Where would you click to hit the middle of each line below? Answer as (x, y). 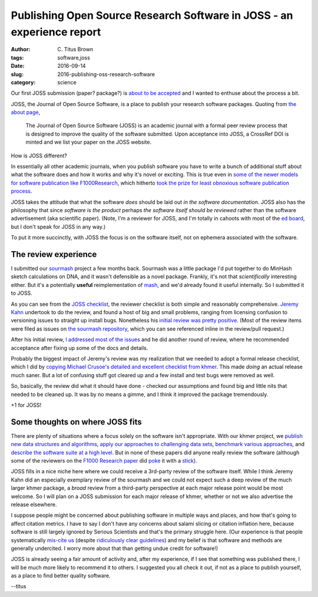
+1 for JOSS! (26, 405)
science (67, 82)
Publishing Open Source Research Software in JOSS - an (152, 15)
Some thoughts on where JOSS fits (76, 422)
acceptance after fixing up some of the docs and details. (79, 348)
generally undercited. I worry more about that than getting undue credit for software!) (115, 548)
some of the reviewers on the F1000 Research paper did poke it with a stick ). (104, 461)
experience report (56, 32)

____________

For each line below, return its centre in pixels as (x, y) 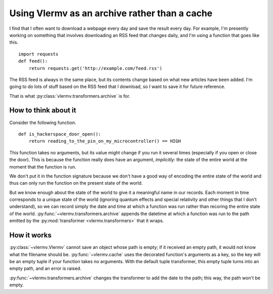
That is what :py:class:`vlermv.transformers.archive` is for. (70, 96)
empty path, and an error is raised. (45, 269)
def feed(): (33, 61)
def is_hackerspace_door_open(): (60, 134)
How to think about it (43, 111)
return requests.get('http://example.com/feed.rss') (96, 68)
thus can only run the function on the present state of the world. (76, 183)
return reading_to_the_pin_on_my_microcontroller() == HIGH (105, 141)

____________

### [AIM OF THE EXERCISE]
All lines above that contain "about" are required in the answer.

### [EXERCISE ANSWER]
generally undercited. I worry more about that than getting undue credit for software!) (115, 548)
How to think about it (43, 111)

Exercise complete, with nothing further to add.